Additional Services” shall have the meaning specified in Section 3.3.

Agreement” shall mean the Transition Services Agreement to which this Appendix 1 is attached (including all other schedules and exhibits attached hereto) as it may be amended from time to time.

Consent” shall mean any approval, consent, ratification, permission, waiver or authorization (including any Governmental Approval).

Damages” shall mean and include any loss, damage, injury, decline in value, lost opportunity, Liability, claim, demand, settlement, judgment, award, fine, penalty, Tax, fee (including any legal fee, accounting fee, expert fee or advisory fee), charge, cost (including any cost of investigation) or expense of any nature.

Fees” shall have the meaning specified in Section 2.1.

Liability” shall mean any debt, obligation, duty or liability of any nature (including any unknown, undisclosed, unmatured, unaccrued, unasserted, contingent, indirect, conditional, implied, vicarious, derivative, joint, several or secondary liability), regardless of whether such debt, obligation, duty or liability would be required to be disclosed on a balance sheet prepared in accordance with generally accepted accounting principles and regardless of whether such debt, obligation, duty or liability is immediately due and payable.

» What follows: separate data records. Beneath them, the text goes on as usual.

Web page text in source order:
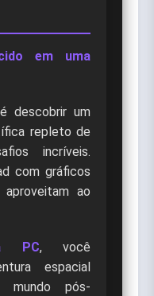
em uma
é descobrir um
repleto de
incríveis.
com gráficos
ao
PC, você
espacial
mundo pós-
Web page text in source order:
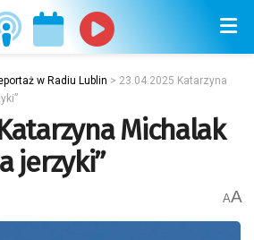
w Radiu Lublin > 23.04.2025 Katarzyna
Michalak
jerzyki”
AA
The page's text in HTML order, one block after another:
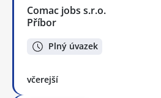
Comac jobs s.r.o.
Příbor
Plný úvazek
včerejší
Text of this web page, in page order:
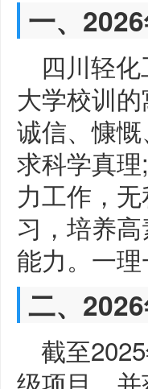
一、
四川轻
大学校训
诚信、慷
求科学真
力工作，
习，培养
能力。一
二、
截至
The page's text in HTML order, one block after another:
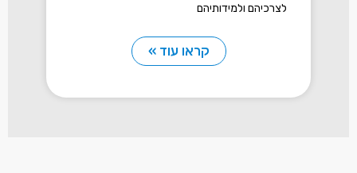
לצרכיהם ולמידותיהם
קראו עוד »
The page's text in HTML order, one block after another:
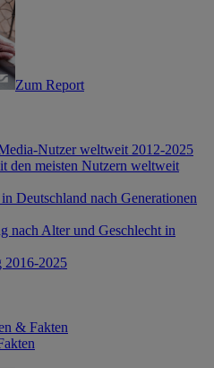
Zum Report
Nutzer weltweit 2012-2025
den meisten Nutzern weltweit
Deutschland nach Generationen
nach Alter und Geschlecht in
2016-2025
& Fakten
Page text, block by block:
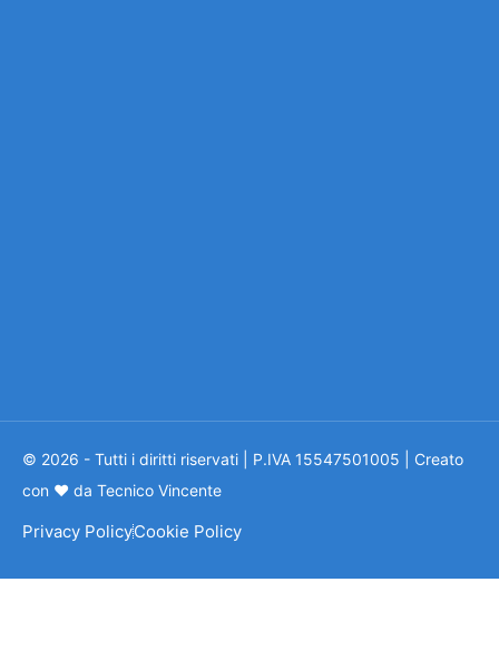
© 2026 - Tutti i diritti riservati | P.IVA 15547501005 | Creato
con ❤ da Tecnico Vincente
Privacy PolicyCookie Policy
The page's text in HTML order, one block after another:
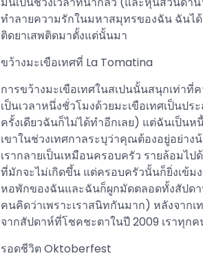
ทำลายความรักในมหาสมุทรของฉัน ฉันไ
ติดยาเสพติดมาตั้งแต่นั้นมา
ขว้างมะเขือเทศที่ La Tomatina
การขว้างมะเขือเทศในสเปนนั้นสนุกเท่าที่
เป็นเวลาหนึ่งชั่วโมงด้วยมะเขือเทศเป็นป
ครั้งเดียวฉันก็ไม่ได้ทำอีกเลย) แต่ฉันเป็น
เขาในช่วงเทศกาลระบุว่าคุณต้องอยู่อย่า
เรากลายเป็นเหมือนครอบครัว รายล้อมไ
ที่มักจะไม่เกิดขึ้น แต่ครอบครัวนั้นก็ยิ่งเข้
หอพักของฉันและฉันก็ผูกมัดตลอดทั้งสัปดา
คนคิดว่าเพราะเราสนิทกันมาก) หลังจาก
จากสัปดาห์ที่โชคชะตาในปี 2009 เราทุก
รอดชีวิต Oktoberfest
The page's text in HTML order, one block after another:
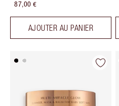
87,00 €
AJOUTER AU PANIER
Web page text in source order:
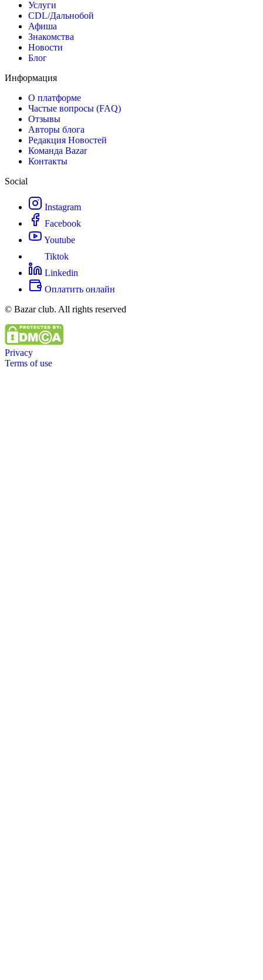
Услуги
CDL/Дальнобой
Афиша
Знакомства
Новости
Блог
Информация
О платформе
Частые вопросы (FAQ)
Отзывы
Авторы блога
Редакция Новостей
Команда Bazar
Контакты
Social
Instagram
Facebook
Youtube
Tiktok
Linkedin
Оплатить онлайн
© Bazar club. All rights reserved
Privacy
Terms of use
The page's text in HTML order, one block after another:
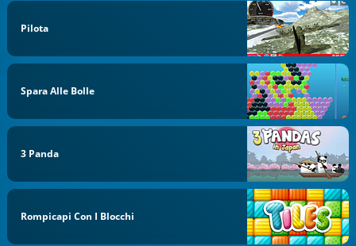
Pilota
Spara Alle Bolle
3 Panda
Rompicapi Con I Blocchi
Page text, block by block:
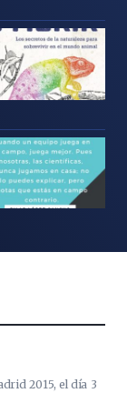
2015, el día 3
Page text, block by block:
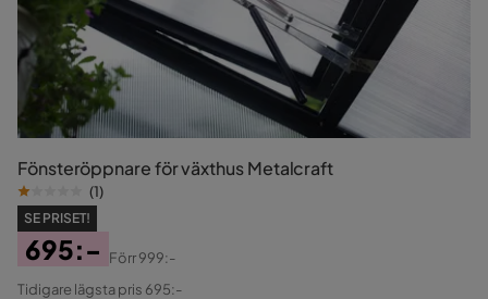
Fönsteröppnare för växthus Metalcraft
(1)
SE PRISET!
Pris
695:-
Original
Förr999:-
Tidigare lägsta pris 695:-
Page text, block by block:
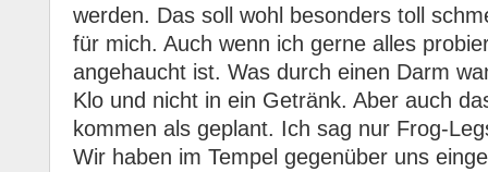
werden. Das soll wohl besonders toll
für mich. Auch wenn ich gerne alles
angehaucht ist. Was durch einen Darm
Klo und nicht in ein Getränk. Aber auch
kommen als geplant. Ich sag nur Frog-
Wir haben im Tempel gegenüber uns
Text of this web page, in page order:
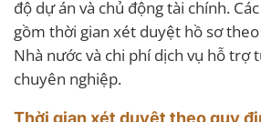
độ dự án và chủ động tài chính.
gồm thời gian xét duyệt hồ sơ
Nhà nước và chi phí dịch vụ hỗ trợ
chuyên nghiệp.
Thời gian xét duyệt theo quy
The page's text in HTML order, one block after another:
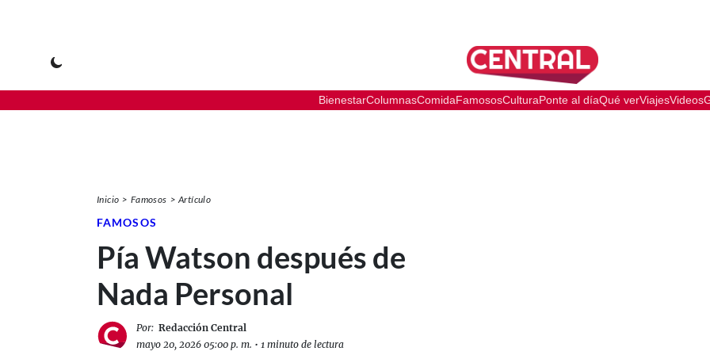
BienestarColumnasComidaFamososCulturaPonte al díaQué verViajesVideos
Inicio Famosos Artículo
FAMOSOS
Pía Watson después de
Nada Personal
Por: Redacción Central
mayo 20, 2026 05:00 p. m. • 1 minuto de lectura
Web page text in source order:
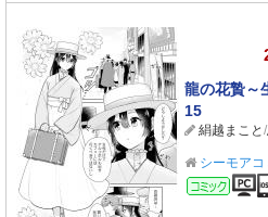
龍の花贄～
15
絹越まこと /
シーモアコ
コミ
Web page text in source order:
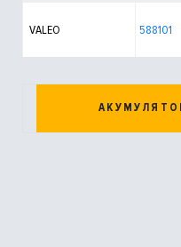
VALEO 588101
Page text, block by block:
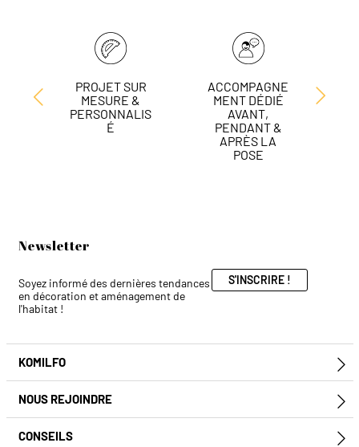
PROJET SUR
MESURE &
PERSONNALIS
É
ACCOMPAGNE
MENT DÉDIÉ
AVANT,
PENDANT &
APRÈS LA
POSE
Newsletter
Soyez informé des dernières tendances
en décoration et aménagement de
l'habitat !
S'INSCRIRE !
KOMILFO
NOUS REJOINDRE
CONSEILS
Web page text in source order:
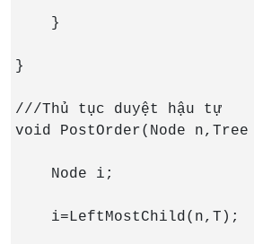
    }
}
///Thủ tục duyệt hậu tự
void PostOrder(Node
    Node i;
    i=LeftMostChild(n,T);
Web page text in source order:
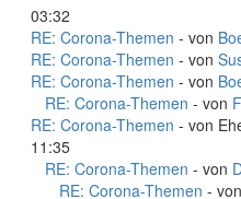
03:32
RE: Corona-Themen - von
RE: Corona-Themen - von
RE: Corona-Themen - von
RE: Corona-Themen - von
RE: Corona-Themen - von
11:35
RE: Corona-Themen - von
RE: Corona-Themen - von
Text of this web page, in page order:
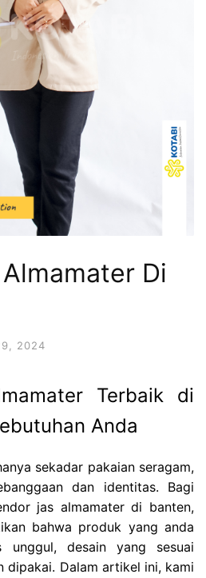
Di
2024
Terbaik di
Anda
sekadar pakaian seragam,
dan identitas. Bagi
jas almamater di banten,
bahwa produk yang anda
unggul, desain yang sesuai
dipakai. Dalam artikel ini, kami
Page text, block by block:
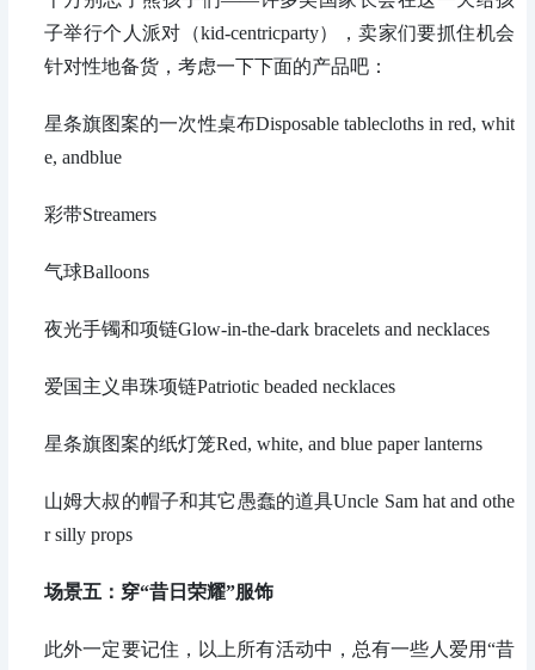
子举行个人派对（kid-centricparty），卖家们要抓住机会
针对性地备货，考虑一下下面的产品吧：
星条旗图案的一次性桌布Disposable tablecloths in red, whit
e, andblue
彩带Streamers
气球Balloons
夜光手镯和项链Glow-in-the-dark bracelets and necklaces
爱国主义串珠项链Patriotic beaded necklaces
星条旗图案的纸灯笼Red, white, and blue paper lanterns
山姆大叔的帽子和其它愚蠢的道具Uncle Sam hat and othe
r silly props
场景五： 穿“昔日荣耀”服饰
此外一定要记住，以上所有活动中，总有一些人爱用“昔
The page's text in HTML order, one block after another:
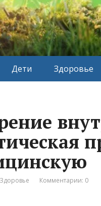
Дети Здоровье
Здоровье Комментарии: 0
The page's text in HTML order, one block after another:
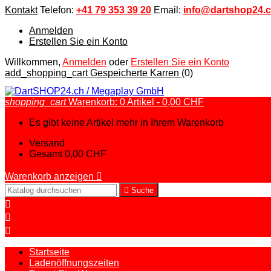
Kontakt Telefon: +41 79 353 39 20 Email:
Anmelden
Erstellen Sie ein Konto
Willkommen, Anmelden oder Erstellen Sie ein Konto
add_shopping_cartGespeicherte Karren (0)
shopping_cart Warenkorb: 0Artikel - 0,00 CHF
Es gibt keine Artikel mehr in Ihrem Warenkorb
Versand
Gesamt 0,00 CHF
Warenkorb anzeigen 
 Suche



Startseite
Ladenöffnungszeiten

Performance Standards” shall have the meaning specified in Section 1.4.

Purchase Agreement” shall have the meaning specified in the first WHEREAS clause of this Agreement.

Representatives” shall mean officers, directors, employees, attorneys, accountants, advisors, agents, distributors, licensees, shareholders, subsidiaries and lenders of a party. In addition, all Affiliates of Seller shall be deemed to be “Representatives” of Seller.

Service” (and, with correlative meaning, “Services”) shall have the meaning specified in Section 1.1.

Service Schedule” shall have the meaning specified in Section 1.1.

Work Product” shall have the meaning specified in Section 7.1.